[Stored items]
-*-

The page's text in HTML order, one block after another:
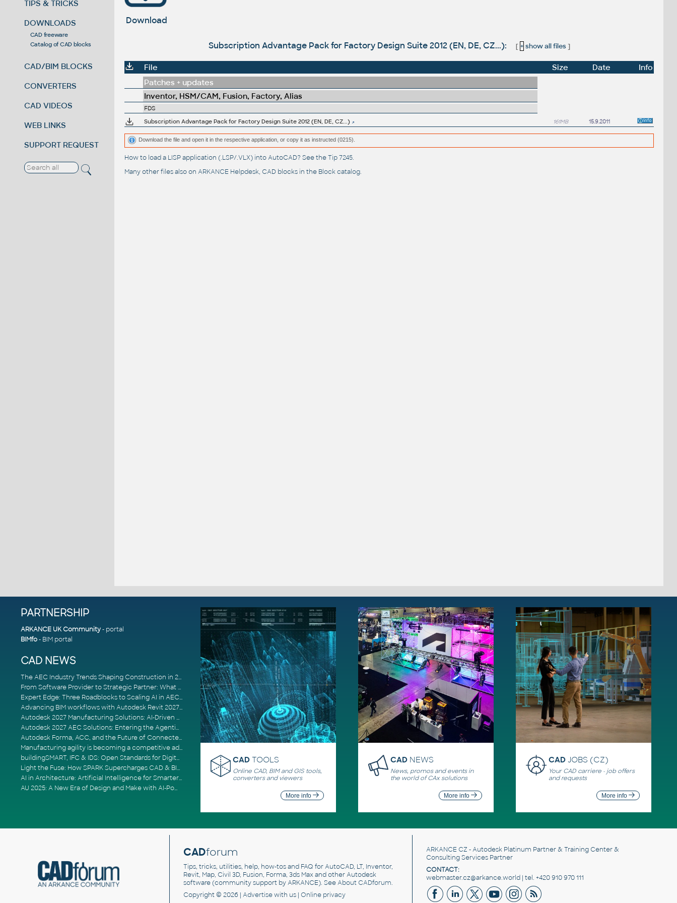
TIPS & TRICKS
DOWNLOADS
CAD freeware
Catalog of CAD blocks
CAD/BIM BLOCKS
CONVERTERS
CAD VIDEOS
WEB LINKS
SUPPORT REQUEST
Download
Subscription Advantage Pack for Factory Design Suite 2012 (EN, DE, CZ...): [ + show all files]
File Size Date
Info
Patches + updates
Inventor, HSM/CAM, Fusion, Factory, Alias
FDS
Subscription Advantage Pack for Factory Design Suite 2012 (EN, DE, CZ...)
161MB 15.9.2011
Download the file and open it in the respective application, or copy it as instructed (0215).
How to load a LISP application (.LSP/.VLX) into AutoCAD? See theTip 7245.
Many other files also on ARKANCE Helpdesk, CAD blocks in the Block catalog.
PARTNERSHIP
ARKANCE UK Community- portal
BIMfo- BIM portal
CAD NEWS
The AEC Industry Trends Shaping Construction in 2026
From Software Provider to Strategic Partner: What Customers Now Expect
Expert Edge: Three Roadblocks to Scaling AI in AECO
Advancing BIM workflows with Autodesk Revit 2027, Civil 3D 2027 and Forma
Autodesk 2027 Manufacturing Solutions: AI-Driven Design and Smarter Automation
Autodesk 2027 AEC Solutions: Entering the Agentic AI Era
Autodesk Forma, ACC, and the Future of Connected AECO Workflows
Manufacturing agility is becoming a competitive advantage
buildingSMART, IFC & IDS: Open Standards for Digital Construction
Light the Fuse: How SPARK Supercharges CAD & BIM Team Productivity
AI in Architecture: Artificial Intelligence for Smarter Building Design
AU 2025: A New Era of Design and Make with AI-Powered Autodesk Cloud Platforms
CAD TOOLS
Online CAD, BIM and GIS tools,
converters and viewers
More info
CAD NEWS
News, promos and events in
the world of CAx solutions
More info
CADJOBS (CZ)
Your CAD carriere - job offers
and requests
More info
CADforum
Tips, tricks, utilities, help, how-tos and FAQ for AutoCAD, LT, Inventor,
Revit, Map, Civil 3D, Fusion, Forma, 3ds Max and other Autodesk
software (community support by ARKANCE). SeeAbout CADforum.
Copyright © 2026 | Advertisewith us | Online privacy
ARKANCE CZ - Autodesk Platinum Partner & Training Center &
Consulting Services Partner
CONTACT:
webmaster.cz@arkance.world | tel. +420 910 970 111
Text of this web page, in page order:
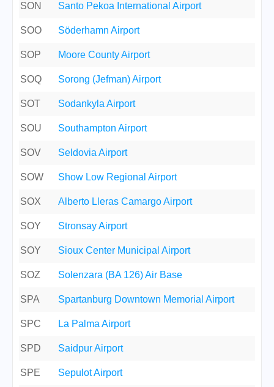
SON Santo Pekoa International Airport
SOO Söderhamn Airport
SOP Moore County Airport
SOQ Sorong (Jefman) Airport
SOT Sodankyla Airport
SOU Southampton Airport
SOV Seldovia Airport
SOW Show Low Regional Airport
SOX Alberto Lleras Camargo Airport
SOY Stronsay Airport
SOY Sioux Center Municipal Airport
SOZ Solenzara (BA 126) Air Base
SPA Spartanburg Downtown Memorial Airport
SPC La Palma Airport
SPD Saidpur Airport
SPE Sepulot Airport
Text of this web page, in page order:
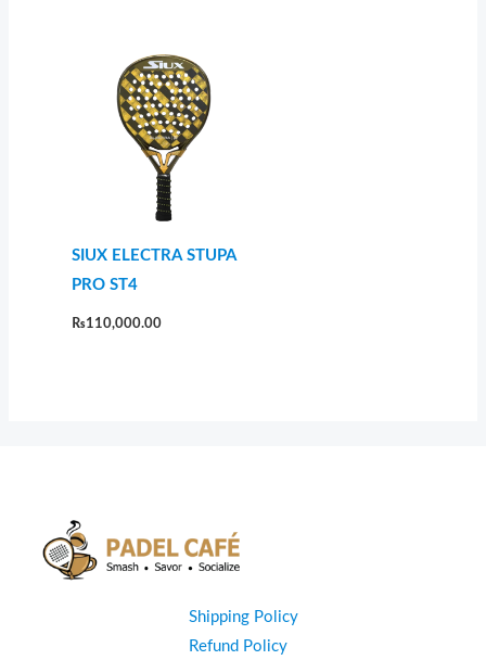
SIUX ELECTRA STUPA
PRO ST4
₨110,000.00
Shipping Policy
Refund Policy
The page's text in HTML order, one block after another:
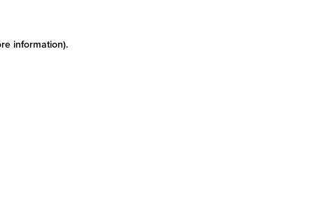
information).

-*-

▶ _WHAT IS BEING ASKED_:
Go line by line through the data above and count those holding "Center"; report the number alone.

▶ _RESULT FOR THIS TASK_:
2